C’est à l’occasion d’une violente dispute entre ses parents au sujet de son éducation que Mustafa Kemal fut pour la première fois confronté au dualisme troublant que les réformes avaient introduit dans l’ensemble de la société urbaine. Dans la plupart des familles, la ligne de fracture entre les modes de vie alla franca et alla turca se superposait à celle entre les générations, opposant généralement les parents aux enfants ; chez Mustafa, elle divisait les parents. À l’instar de nombreux musulmans et dönme de la classe moyenne et supérieure de Salonique, Ali Rıza voyait dans l’éducation moderne un gage d’ascension sociale pour sa progéniture. C’est pourquoi il voulait inscrire Mustafa dans une école dönme, celle de Şemsi Efendi, où l’exercice de la pensée critique était la règle, au détriment de l’apprentissage par cœur. Ce type d’établissement était fortement influencé par le modèle français et se caractérisait notamment par l’usage de pupitres et de cartes murales ; l’accent y était mis sur les mathématiques et les matières scientifiques (quoique les matières religieuses y fussent également enseignées). Plus pieuse, Zübeyde préférait que le seul de ses fils à avoir survécu fréquente une école traditionnelle où l’enseignement, assuré par des clercs, serait centré sur la religion et la langue arabe. La dispute se solda par un compromis assez singulier. Afin de contenter sa mère, Mustafa fréquenta d’abord l’école religieuse (où il portait un exemplaire du Coran attaché contre la poitrine). Mais il n’y resta que quelques jours, le temps d’apprendre une poignée d’hymnes, après quoi Ali Rıza, considérant que sa promesse à Zübeyde avait été honorée, s’empressa de l’envoyer à l’école de Şemsi Efendi*26.

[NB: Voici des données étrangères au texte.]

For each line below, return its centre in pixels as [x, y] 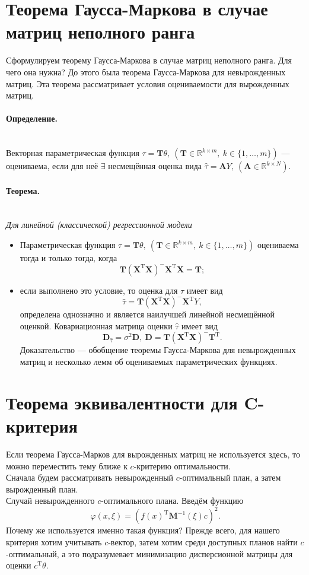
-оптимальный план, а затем [230, 477]
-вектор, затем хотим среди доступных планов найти [203, 542]
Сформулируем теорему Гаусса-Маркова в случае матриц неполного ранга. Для [149, 60]
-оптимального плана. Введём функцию [172, 501]
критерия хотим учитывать [54, 542]
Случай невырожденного [50, 501]
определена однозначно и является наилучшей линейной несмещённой [147, 314]
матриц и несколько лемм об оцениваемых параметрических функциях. [149, 362]
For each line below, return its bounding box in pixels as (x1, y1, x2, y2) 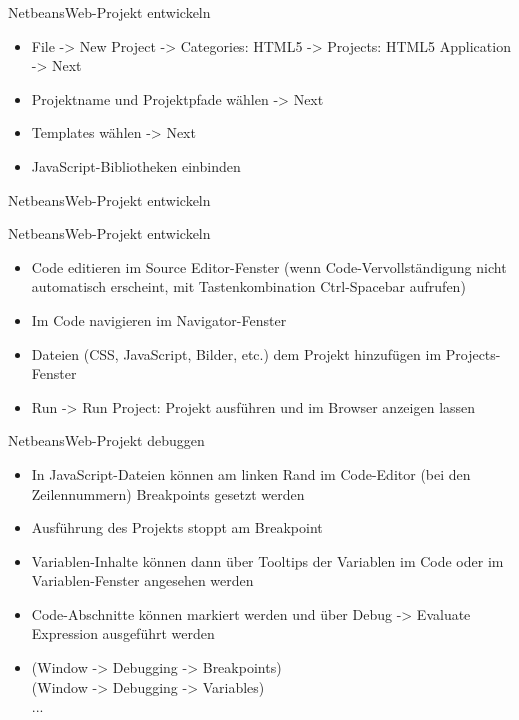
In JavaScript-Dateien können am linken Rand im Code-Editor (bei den (31, 463, 471, 484)
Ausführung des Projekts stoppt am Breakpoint (31, 517, 323, 538)
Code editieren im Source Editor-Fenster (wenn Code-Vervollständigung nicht (31, 256, 507, 277)
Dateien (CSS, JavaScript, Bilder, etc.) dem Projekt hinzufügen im (31, 343, 442, 364)
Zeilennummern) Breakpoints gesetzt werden (31, 483, 305, 504)
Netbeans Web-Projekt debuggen (8, 430, 205, 451)
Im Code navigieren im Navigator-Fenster (31, 309, 287, 330)
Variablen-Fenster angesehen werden (31, 570, 254, 591)
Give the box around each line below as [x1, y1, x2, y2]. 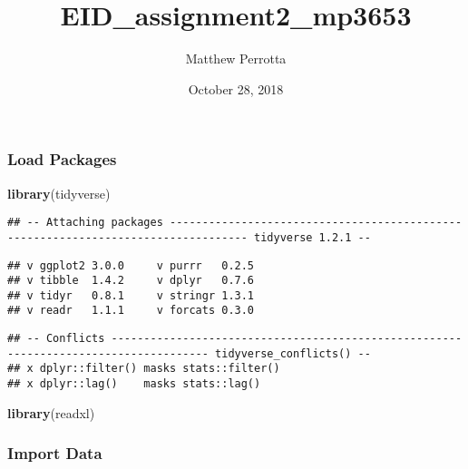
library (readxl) [7, 403, 95, 422]
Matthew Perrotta [185, 49, 287, 68]
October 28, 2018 [188, 79, 284, 98]
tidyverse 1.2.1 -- [254, 230, 371, 244]
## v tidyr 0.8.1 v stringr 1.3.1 [7, 288, 255, 302]
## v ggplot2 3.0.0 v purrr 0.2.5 [7, 259, 255, 272]
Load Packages [7, 148, 117, 171]
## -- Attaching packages [7, 216, 163, 230]
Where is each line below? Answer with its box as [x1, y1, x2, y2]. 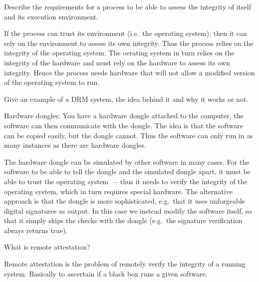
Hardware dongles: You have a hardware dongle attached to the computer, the [4, 110, 244, 121]
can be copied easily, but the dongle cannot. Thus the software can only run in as [4, 130, 253, 140]
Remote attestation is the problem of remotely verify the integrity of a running [4, 259, 246, 269]
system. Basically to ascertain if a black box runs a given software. [4, 268, 208, 279]
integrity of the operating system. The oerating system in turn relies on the [4, 47, 235, 58]
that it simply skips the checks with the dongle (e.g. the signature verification [4, 215, 243, 226]
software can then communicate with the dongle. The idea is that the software [4, 120, 243, 130]
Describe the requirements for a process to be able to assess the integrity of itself [4, 1, 251, 11]
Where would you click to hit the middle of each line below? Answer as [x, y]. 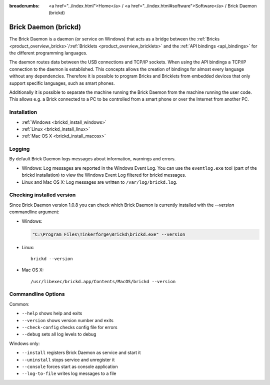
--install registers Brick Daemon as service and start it [81, 353]
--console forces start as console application [70, 367]
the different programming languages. [48, 53]
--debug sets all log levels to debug [59, 334]
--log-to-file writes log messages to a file [69, 374]
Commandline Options [37, 294]
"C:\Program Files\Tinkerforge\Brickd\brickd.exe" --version [109, 234]
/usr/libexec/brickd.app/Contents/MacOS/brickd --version [103, 281]

Nul doute que la grande prédilection d’Atatürk pour l’innovation doit beaucoup à ces années pendant lesquelles, comme quelques rares autres enfants à travers l’empire, il fut éduqué dans une école privée où l’emprise de la religion était faible. Les pratiques avant-gardistes de cet établissement – qui proposait par exemple des cours de gymnastique – suscitèrent la colère des conservateurs ; ces derniers réussirent occasionnellement à faire fermer l’école, voire encouragèrent des foules à la vandaliser*27. Le jeune Mustafa semble avoir beaucoup apprécié l’école de Şemsi Efendi. Cependant, le décès de son père vint mettre un terme à cette période heureuse.

La maigre pension de veuve de sa mère – 40 piastres par mois, l’équivalent d’une vingtaine d’euros de nos jours – la contraignit à retourner à Langaza, près de sa Vodina natale. Là, elle put vivre sous la protection de son oncle par alliance, Langazalı Hüseyin Ağa, qui travaillait comme intendant dans une ferme musulmane assez importante. Passant brusquement du confort urbain à la vie à la campagne, et de la classe moyenne à la quasi-pauvreté, le jeune Mustafa eut du mal à s’adapter. Rien ne le stimulait dans les tâches simples que lui confiait Hüseyin Ağa, comme chasser les corbeaux des champs de féveroles*28. L’interruption de sa scolarité attristait immensément sa mère. Certes, Mustafa fréquenta brièvement une école grecque associée à une église voisine, puis apprit quelques rudiments de turc et de calcul auprès d’un intendant albanais de la ferme où travaillait son oncle. Mais cela ne pouvait suffire à son éducation. Aussi Zübeyde décida-t-elle de le renvoyer en ville*29.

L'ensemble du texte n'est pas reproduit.